Both experts are interested in the techniques of automatic calligraphy generation. When referring to the significance of this work, one expert said that this idea was excellent, beneficial to the promotion of calligraphy and traditional writing skills. He is particularly interested in automatic generation of a digital calligraphy library, which was the original objective of our work. When referring to the quality of the generated calligraphy, he praised our techniques being magical. Apart from being able to transforming strokes to the corresponding styles, our model could also handle missing strokes well. They also made valuable comments that the typesetting of calligraphy and selection of the background were important to calligraphy evaluation. The darkness of ink and thickness of strokes should be adapted according to the usage scenario.
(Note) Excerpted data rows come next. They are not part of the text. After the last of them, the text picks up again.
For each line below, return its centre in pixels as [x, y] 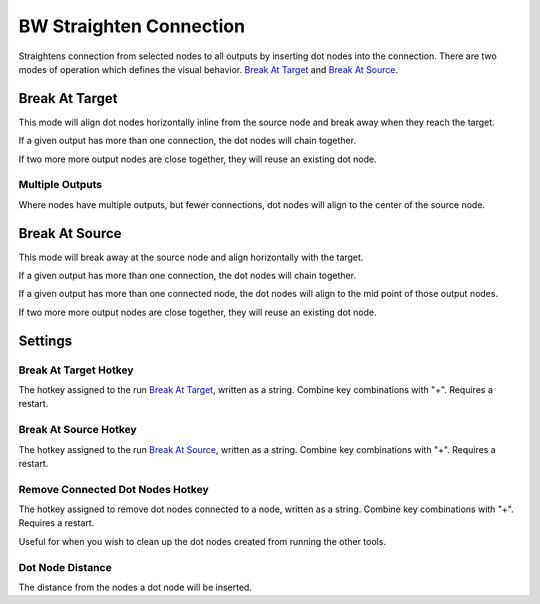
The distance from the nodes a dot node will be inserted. [135, 587]
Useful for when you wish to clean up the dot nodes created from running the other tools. [202, 541]
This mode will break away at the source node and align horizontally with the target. [191, 257]
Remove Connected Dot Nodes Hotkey [113, 489]
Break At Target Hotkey [76, 370]
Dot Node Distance [65, 567]
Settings [45, 340]
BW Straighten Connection [131, 26]
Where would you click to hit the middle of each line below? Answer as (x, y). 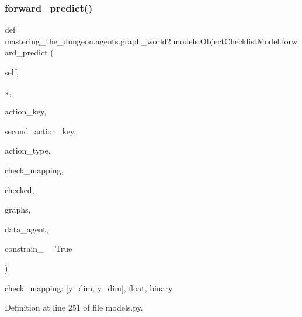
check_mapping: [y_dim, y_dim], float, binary (89, 288)
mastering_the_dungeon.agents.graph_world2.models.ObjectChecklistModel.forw (151, 41)
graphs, (18, 209)
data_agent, (27, 229)
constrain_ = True (39, 248)
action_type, (28, 150)
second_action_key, (41, 130)
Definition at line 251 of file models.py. (74, 307)
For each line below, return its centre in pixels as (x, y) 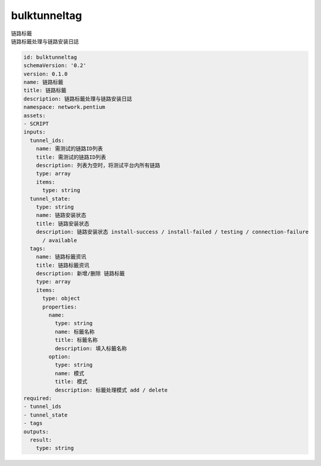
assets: (34, 115)
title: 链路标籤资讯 (63, 265)
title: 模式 (71, 382)
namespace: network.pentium (64, 107)
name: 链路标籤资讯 (61, 257)
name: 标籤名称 (75, 332)
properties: (60, 307)
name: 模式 (69, 373)
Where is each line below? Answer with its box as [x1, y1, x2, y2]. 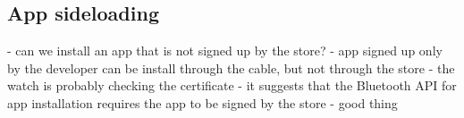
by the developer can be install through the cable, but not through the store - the [7, 58, 455, 77]
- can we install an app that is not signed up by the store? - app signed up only [7, 41, 443, 60]
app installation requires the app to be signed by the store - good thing [7, 93, 398, 112]
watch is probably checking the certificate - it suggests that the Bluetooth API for [7, 76, 457, 95]
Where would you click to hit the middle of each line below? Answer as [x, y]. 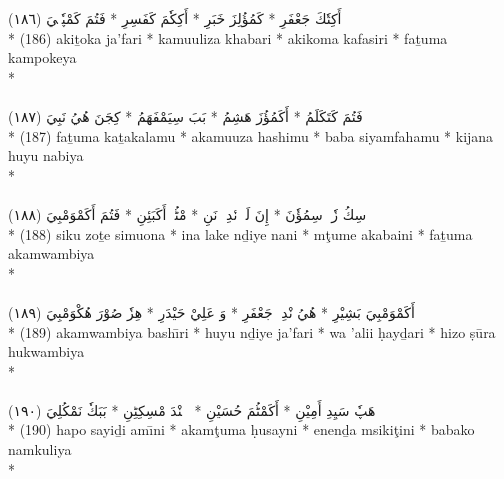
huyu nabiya [46, 155]
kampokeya [42, 57]
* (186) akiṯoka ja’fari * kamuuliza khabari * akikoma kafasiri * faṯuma [228, 37]
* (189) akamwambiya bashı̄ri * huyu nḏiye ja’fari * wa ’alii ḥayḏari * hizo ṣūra [252, 331]
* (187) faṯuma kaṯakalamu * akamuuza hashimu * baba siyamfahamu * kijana [251, 135]
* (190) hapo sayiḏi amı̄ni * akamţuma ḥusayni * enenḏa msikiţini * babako [241, 429]
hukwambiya [46, 351]
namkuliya [40, 449]
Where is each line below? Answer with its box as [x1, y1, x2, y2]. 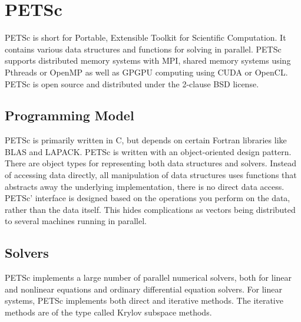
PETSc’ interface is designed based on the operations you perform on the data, [5, 192, 290, 204]
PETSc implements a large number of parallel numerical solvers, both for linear [5, 271, 292, 284]
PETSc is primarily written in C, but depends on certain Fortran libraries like [5, 134, 287, 146]
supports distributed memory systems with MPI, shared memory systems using [5, 54, 291, 67]
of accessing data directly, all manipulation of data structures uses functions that [5, 169, 297, 181]
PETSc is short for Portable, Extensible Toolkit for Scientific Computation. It [5, 31, 286, 44]
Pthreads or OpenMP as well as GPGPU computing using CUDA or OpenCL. [5, 65, 288, 78]
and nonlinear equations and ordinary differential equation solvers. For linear [5, 282, 282, 295]
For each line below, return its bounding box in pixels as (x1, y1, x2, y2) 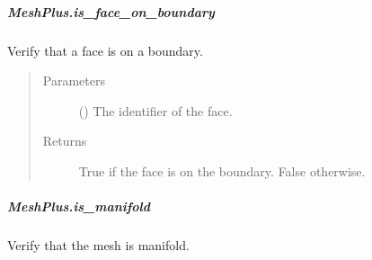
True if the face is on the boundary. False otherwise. (78, 161, 366, 180)
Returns (42, 131, 87, 150)
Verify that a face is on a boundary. (7, 40, 203, 59)
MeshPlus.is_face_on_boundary (7, 2, 215, 21)
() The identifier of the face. (78, 101, 233, 120)
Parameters (42, 71, 105, 90)
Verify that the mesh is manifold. (7, 236, 190, 255)
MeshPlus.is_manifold (7, 197, 151, 216)
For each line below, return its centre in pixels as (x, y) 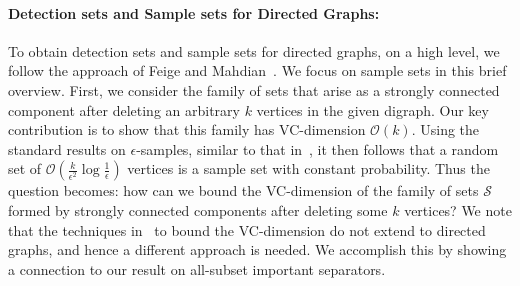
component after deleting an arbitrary (124, 109)
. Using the (445, 129)
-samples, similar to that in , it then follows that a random (317, 148)
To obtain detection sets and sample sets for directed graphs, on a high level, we (254, 50)
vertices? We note (458, 209)
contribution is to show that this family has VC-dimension (187, 129)
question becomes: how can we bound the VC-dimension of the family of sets (243, 190)
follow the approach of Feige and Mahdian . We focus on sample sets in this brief (257, 70)
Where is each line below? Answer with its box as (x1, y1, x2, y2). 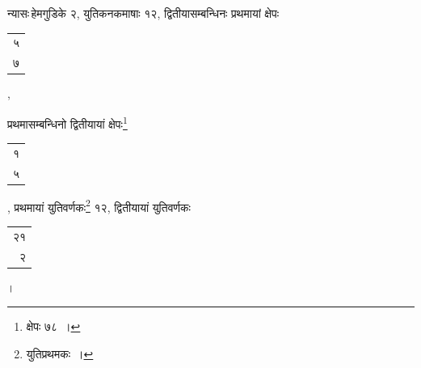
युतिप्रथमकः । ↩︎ (26, 345, 94, 362)
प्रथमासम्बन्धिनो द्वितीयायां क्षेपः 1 (7, 112, 128, 132)
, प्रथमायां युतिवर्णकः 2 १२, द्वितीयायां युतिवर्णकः (7, 196, 191, 215)
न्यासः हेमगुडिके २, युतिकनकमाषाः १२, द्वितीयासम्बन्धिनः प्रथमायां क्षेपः (7, 5, 280, 21)
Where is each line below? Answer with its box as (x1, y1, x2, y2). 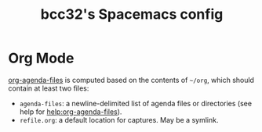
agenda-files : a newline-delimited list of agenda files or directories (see (19, 98, 253, 108)
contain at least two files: (8, 84, 89, 93)
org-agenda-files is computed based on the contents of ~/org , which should (8, 75, 255, 84)
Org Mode (8, 49, 75, 67)
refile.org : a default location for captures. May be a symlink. (19, 115, 219, 124)
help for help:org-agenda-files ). (19, 107, 122, 116)
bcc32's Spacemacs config (40, 5, 224, 23)
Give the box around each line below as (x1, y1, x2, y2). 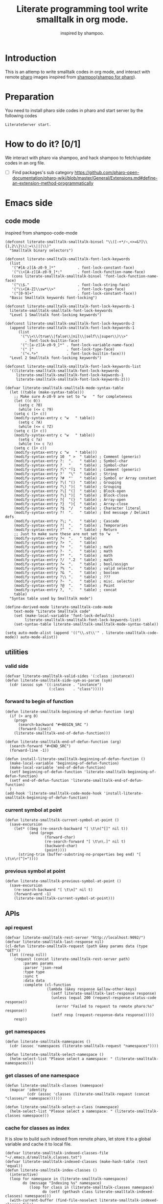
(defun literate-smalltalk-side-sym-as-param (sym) (5, 678, 113, 683)
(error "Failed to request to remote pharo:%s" (55, 1004, 154, 1009)
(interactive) (9, 1172, 38, 1177)
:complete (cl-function (23, 982, 71, 987)
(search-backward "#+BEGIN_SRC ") (18, 722, 89, 727)
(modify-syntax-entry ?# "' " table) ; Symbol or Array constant (14, 475, 157, 481)
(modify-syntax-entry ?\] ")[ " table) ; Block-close (14, 493, 128, 498)
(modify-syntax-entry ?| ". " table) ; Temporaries (14, 523, 128, 528)
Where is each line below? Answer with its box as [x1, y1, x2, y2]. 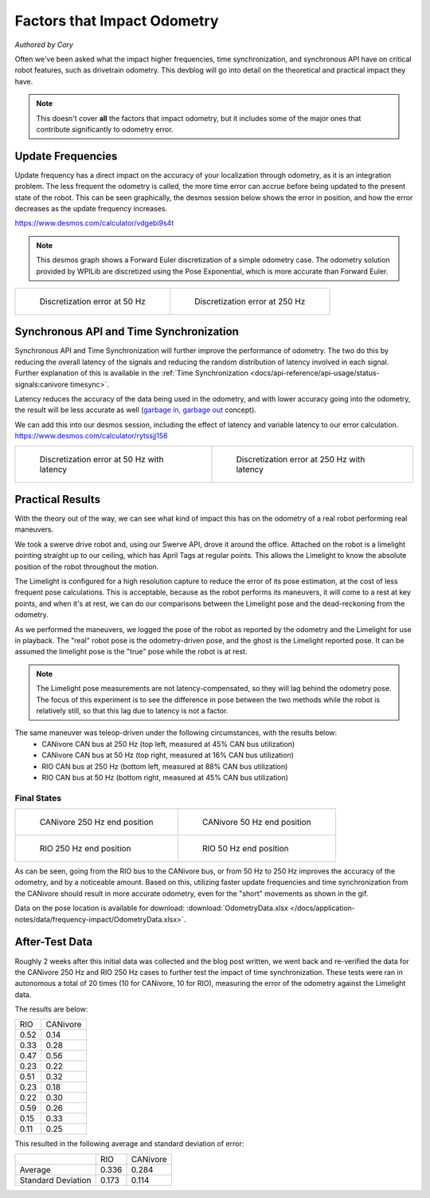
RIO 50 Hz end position [201, 843, 290, 854]
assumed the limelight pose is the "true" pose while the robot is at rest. [14, 646, 248, 657]
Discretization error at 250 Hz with [236, 454, 365, 465]
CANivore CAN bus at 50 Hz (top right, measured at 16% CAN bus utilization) [41, 750, 295, 760]
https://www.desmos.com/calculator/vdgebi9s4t [14, 218, 174, 228]
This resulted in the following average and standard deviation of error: [14, 1139, 244, 1149]
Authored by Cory [14, 40, 73, 49]
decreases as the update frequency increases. [14, 203, 167, 213]
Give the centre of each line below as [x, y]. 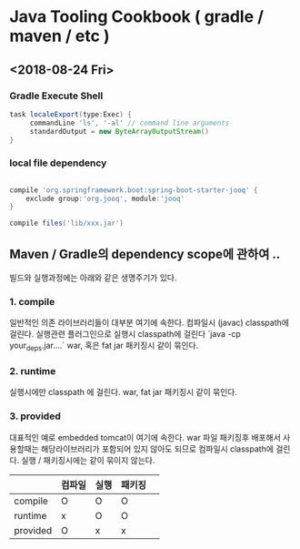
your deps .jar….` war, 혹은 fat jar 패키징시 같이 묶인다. [104, 346]
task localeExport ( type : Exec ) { [70, 114]
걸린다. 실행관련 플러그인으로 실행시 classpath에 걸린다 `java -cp [125, 334]
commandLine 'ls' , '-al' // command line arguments [130, 123]
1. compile [32, 301]
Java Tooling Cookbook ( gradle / [137, 17]
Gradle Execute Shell [56, 96]
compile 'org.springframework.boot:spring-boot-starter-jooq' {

6 Conclusion and future work

This paper has presented a model for learning and generating Chinese calligraphy styles. The generator consists of a style transfer network and a content supplement network. The style transfer network can transfer the input standard font into the learned calligraphy style, with the content information extracted by the content supplement network. Compared with other recent calligraphy generation approaches, our model does not need paired data, so font designers do not need to annotate the original work. Results of our model with those of other baseline models are compared and presented. Our user study involving both professional calligraphers and non-professionals also shows encouraging results.

As a future direction, the darkness of ink will be taken into account when generating calligraphy to make the strokes more vivid. How to generate calligraphy in overall works rather than individual characters, and fine-tune our models for better calligraphy typesetting will be investigated. Finally, according to the calligraphy experts’ suggestions, the style of calligraphy should be adjusted in conjunction with the scene.